(Listed records):
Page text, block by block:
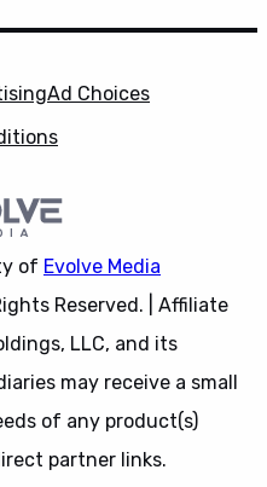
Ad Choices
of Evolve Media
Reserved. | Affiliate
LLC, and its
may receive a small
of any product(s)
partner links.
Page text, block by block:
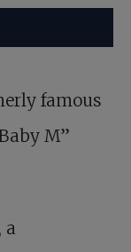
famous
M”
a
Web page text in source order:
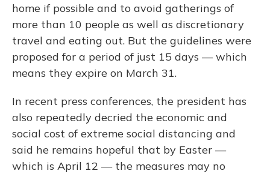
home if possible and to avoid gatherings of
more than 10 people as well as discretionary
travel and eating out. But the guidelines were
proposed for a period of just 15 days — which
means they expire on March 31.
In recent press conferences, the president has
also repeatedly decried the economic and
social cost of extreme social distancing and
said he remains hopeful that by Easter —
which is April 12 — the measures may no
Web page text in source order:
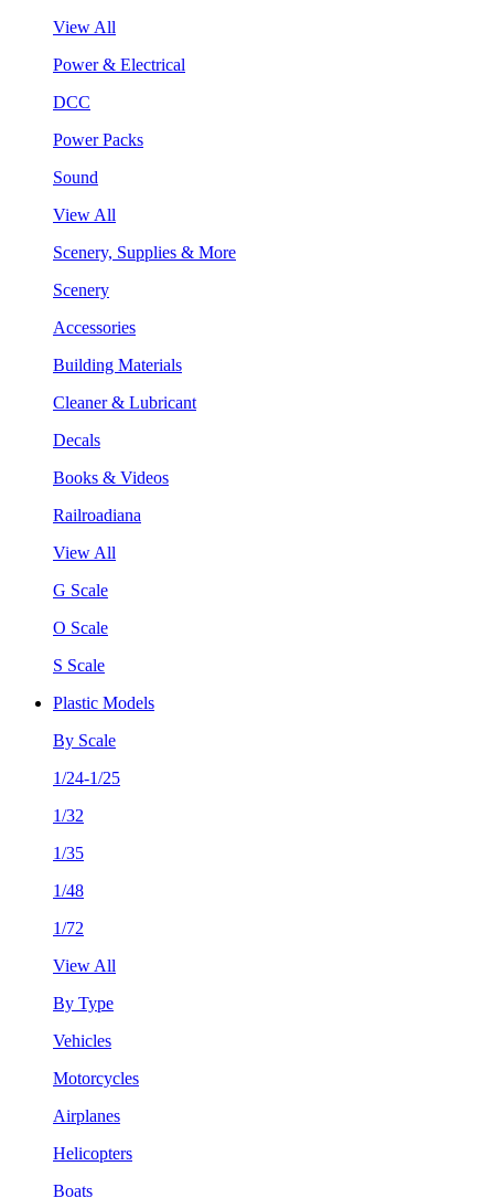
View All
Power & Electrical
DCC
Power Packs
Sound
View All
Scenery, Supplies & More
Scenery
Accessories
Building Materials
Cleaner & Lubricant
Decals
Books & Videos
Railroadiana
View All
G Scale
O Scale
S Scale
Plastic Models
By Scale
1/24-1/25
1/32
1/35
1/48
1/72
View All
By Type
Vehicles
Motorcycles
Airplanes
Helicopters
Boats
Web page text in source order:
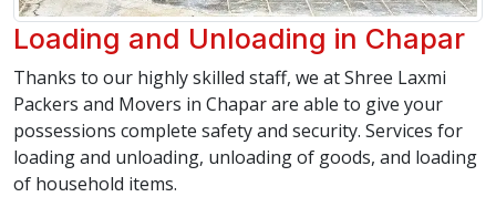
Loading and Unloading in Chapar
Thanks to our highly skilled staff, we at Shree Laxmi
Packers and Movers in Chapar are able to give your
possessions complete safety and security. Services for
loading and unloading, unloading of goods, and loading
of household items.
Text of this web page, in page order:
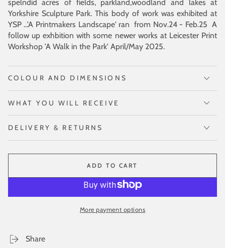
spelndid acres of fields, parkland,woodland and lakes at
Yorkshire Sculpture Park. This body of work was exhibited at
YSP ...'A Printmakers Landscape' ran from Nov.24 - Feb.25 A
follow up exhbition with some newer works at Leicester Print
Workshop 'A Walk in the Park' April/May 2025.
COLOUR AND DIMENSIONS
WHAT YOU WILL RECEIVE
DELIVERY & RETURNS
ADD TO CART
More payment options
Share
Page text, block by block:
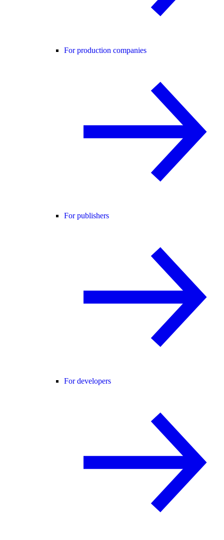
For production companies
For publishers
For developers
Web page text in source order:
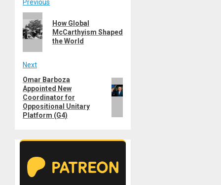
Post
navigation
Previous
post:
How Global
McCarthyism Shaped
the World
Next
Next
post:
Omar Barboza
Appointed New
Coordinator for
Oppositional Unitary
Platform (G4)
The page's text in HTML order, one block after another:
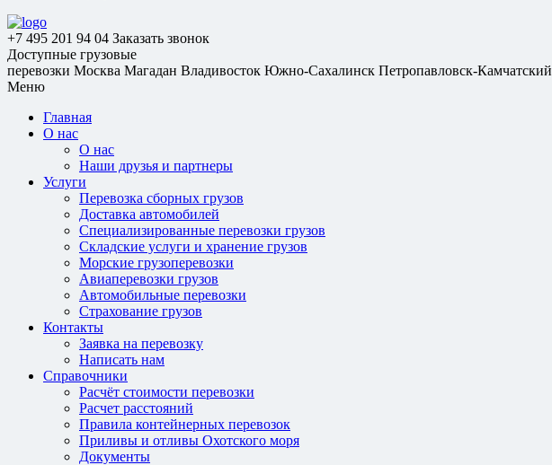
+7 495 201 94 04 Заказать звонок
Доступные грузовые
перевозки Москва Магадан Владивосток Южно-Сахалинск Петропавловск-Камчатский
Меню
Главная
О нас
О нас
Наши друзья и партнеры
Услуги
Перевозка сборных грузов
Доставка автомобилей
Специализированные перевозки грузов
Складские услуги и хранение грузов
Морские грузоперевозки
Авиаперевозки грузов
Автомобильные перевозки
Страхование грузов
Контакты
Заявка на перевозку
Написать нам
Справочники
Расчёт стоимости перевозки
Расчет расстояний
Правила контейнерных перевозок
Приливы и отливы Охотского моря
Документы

(Task details): Word-for-word transcription: the whole listing, with images excluded.

(Solution to this exercise):
Page text, block by block:
Ad Choices
of Evolve Media
Reserved. | Affiliate
LLC, and its
may receive a small
of any product(s)
partner links.
Page text, block by block:
famous
M”
a
Web page text in source order:
home if possible and to avoid gatherings of
more than 10 people as well as discretionary
travel and eating out. But the guidelines were
proposed for a period of just 15 days — which
means they expire on March 31.
In recent press conferences, the president has
also repeatedly decried the economic and
social cost of extreme social distancing and
said he remains hopeful that by Easter —
which is April 12 — the measures may no
Web page text in source order:
View All
Power & Electrical
DCC
Power Packs
Sound
View All
Scenery, Supplies & More
Scenery
Accessories
Building Materials
Cleaner & Lubricant
Decals
Books & Videos
Railroadiana
View All
G Scale
O Scale
S Scale
Plastic Models
By Scale
1/24-1/25
1/32
1/35
1/48
1/72
View All
By Type
Vehicles
Motorcycles
Airplanes
Helicopters
Boats
Web page text in source order:
Loading and Unloading in Chapar
Thanks to our highly skilled staff, we at Shree Laxmi
Packers and Movers in Chapar are able to give your
possessions complete safety and security. Services for
loading and unloading, unloading of goods, and loading
of household items.
Text of this web page, in page order:
spelndid acres of fields, parkland,woodland and lakes at
Yorkshire Sculpture Park. This body of work was exhibited at
YSP ...'A Printmakers Landscape' ran from Nov.24 - Feb.25 A
follow up exhbition with some newer works at Leicester Print
Workshop 'A Walk in the Park' April/May 2025.
COLOUR AND DIMENSIONS
WHAT YOU WILL RECEIVE
DELIVERY & RETURNS
ADD TO CART
More payment options
Share
Page text, block by block:
For production companies
For publishers
For developers
Web page text in source order:
Post
navigation
Previous
post:
How Global
McCarthyism Shaped
the World
Next
Next
post:
Omar Barboza
Appointed New
Coordinator for
Oppositional Unitary
Platform (G4)
The page's text in HTML order, one block after another:
+7 495 201 94 04 Заказать звонок
Доступные грузовые
перевозки Москва Магадан Владивосток Южно-Сахалинск Петропавловск-Камчатский
Меню
Главная
О нас
О нас
Наши друзья и партнеры
Услуги
Перевозка сборных грузов
Доставка автомобилей
Специализированные перевозки грузов
Складские услуги и хранение грузов
Морские грузоперевозки
Авиаперевозки грузов
Автомобильные перевозки
Страхование грузов
Контакты
Заявка на перевозку
Написать нам
Справочники
Расчёт стоимости перевозки
Расчет расстояний
Правила контейнерных перевозок
Приливы и отливы Охотского моря
Документы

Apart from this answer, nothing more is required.